BERITAKARYA.CO.ID, CILEGON - Petugas Dinas Satpol PP Cilegon kembali bongkar lapak pedagang yang berjualan di trotoar di Jalan Pagebangan....

Meski pernah ditertibkan oleh Petugas Dinas Satpol PP Cilegon, pedagang yang berjualan tak jauh dari pintu perlintasan kereta api di Jalan D.I Panjaitan, Kelurahan Jombang Wetan, Kecamatan Jombang itu, kembali membuka lapak jualannya di trotoar.

Kepala Bidang (Kabid) Penegakkan Perda pada Dinas Satpol PP Cilegon Sofan Maksudi mengatakan, selain menggunakan trotoar sebagai fasilitas dan hak pejalan kaki, pedagang yang didominasi oleh penjual ikan dan buah tersebut juga kerap menimbulkan kemacetan di perlintasan rel kereta api itu.

“Menggunakan fasilitas umum seperti trotoar, bahu jalan dan sebagainya, itu kan dilarang, PKL (pedagang kaki lima) kan sekarng sudah ditata, udah dibina,” kata Sofan melalui sambungan telepon, Senin (28/6/2021).

Sofan menuturkan, keberadaan pedagang di lokasi tersebut telah mengganggu ketertiban dan keindahan sebagaimana yanh telah diatur dalam Peraturan Daerah (Perda) Nomor 5 tahun 2003 tentang Ketertiban, Kebersihan dan Keindahan di wilayah Kota Cilegon.
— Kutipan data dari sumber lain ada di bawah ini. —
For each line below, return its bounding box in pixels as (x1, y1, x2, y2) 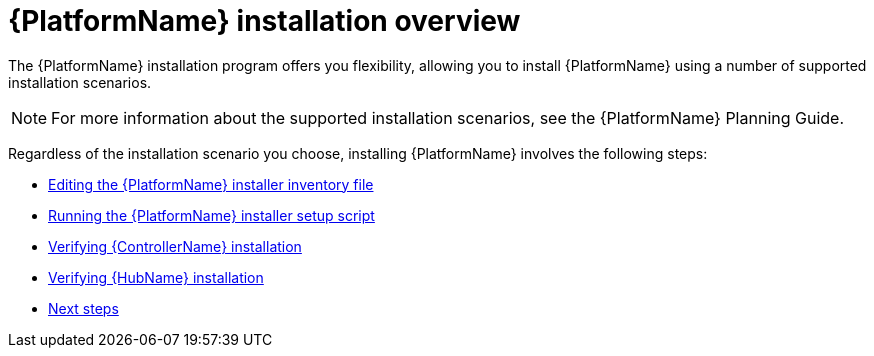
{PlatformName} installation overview (8, 4, 521, 38)
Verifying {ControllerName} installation (48, 237, 302, 255)
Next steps (48, 299, 119, 317)
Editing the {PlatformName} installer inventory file (48, 175, 374, 193)
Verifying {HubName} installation (48, 268, 264, 286)
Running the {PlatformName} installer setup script (48, 206, 375, 224)
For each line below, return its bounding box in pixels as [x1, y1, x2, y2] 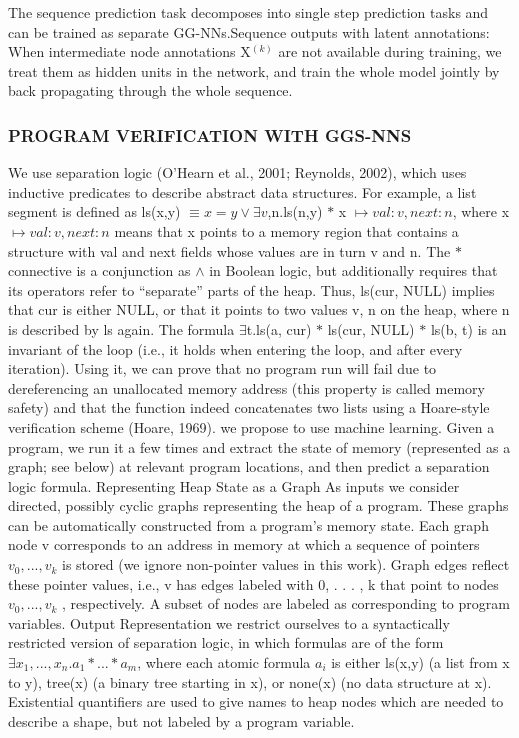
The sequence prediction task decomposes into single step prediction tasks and [8, 2, 489, 22]
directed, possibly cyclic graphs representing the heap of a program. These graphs [8, 495, 509, 516]
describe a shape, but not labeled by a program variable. [8, 710, 355, 731]
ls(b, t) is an [430, 318, 507, 339]
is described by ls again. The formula [8, 318, 235, 339]
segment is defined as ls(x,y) [8, 201, 181, 222]
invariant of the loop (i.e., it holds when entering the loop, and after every [8, 338, 463, 359]
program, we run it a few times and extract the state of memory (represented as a [8, 436, 511, 457]

“Yang jelas, jalan itu jadi kumuh, terus juga ada kerusakan jalan yang baru di aspal kemarin itu digenangi air sama sisik ikan. Sudah diperbaiki kami tongkrongi sampai jam 11 malam, itu hal yang harus kita pelihara bersama. Jalan macet kadang disitu, parkir seenaknya dipinggir jalan,” ujarnya.

Namun demikian, Sofan mengaku pihaknya saat ini hanya membongkar, memberikan teguran dan mendata, belum memberikan sanksi secara tegas kepada pedagang yang membandel kembali berjualan di Jalan Pagebangan tersebut.

“Jadi sebenernya, kita dalam upaya-upaya ini kita pengen untuk dilakukan tindakan preventif. Kedepan kalau masih bandel seperti apa sanksinya. Untuk itu kita minta bantuan terkait dengan koordinasi dengan pihak terkait lainnya, supaya penyadaran-penyadaran hukum atau pidana pelanggaran peraturan daerahnya itu dipahami sama masyarakat,” tuturnya.

Lebih lanjut, Sofan mengatakan, langkah pengendalian seharusnya dapat dilakukan oleh organisasi perangkat daerah (OPD) terkait lainnya.

Salah satunya, kata Sofan, dengan membentuk tim terpadu dalam penataan dan pembinaan kepada para pedagang secara berkesinambungan.

“Harus ada komunikasi, koordinasi, terus dibentuklah tim terpadu, dinas ini jangan terpisah. Ini kita sudah tertibkan tahun kemarin, lalu upaya-upaya penyadaran hukumnya bagaimana?. Yang penting nanti ini dinas terkait gregetnya seperti apa, dia kan memiliki rencana kerja yang jelas, jangan malas seolah-olah sudah ditindak ya sudah,” tuturnya.

Sofan menegaskan, Dinas Satpol PP Cilegon siap dalam melaksanakan dan menjalankan tugas penindakan sesuai dengan peraturan yang berlaku. Namun hal tersebut, lanjut dia, harus disinergikan dengan OPD terkait salah satunya Disperindag Cilegon dalam pembinaan terhadap para pedagang.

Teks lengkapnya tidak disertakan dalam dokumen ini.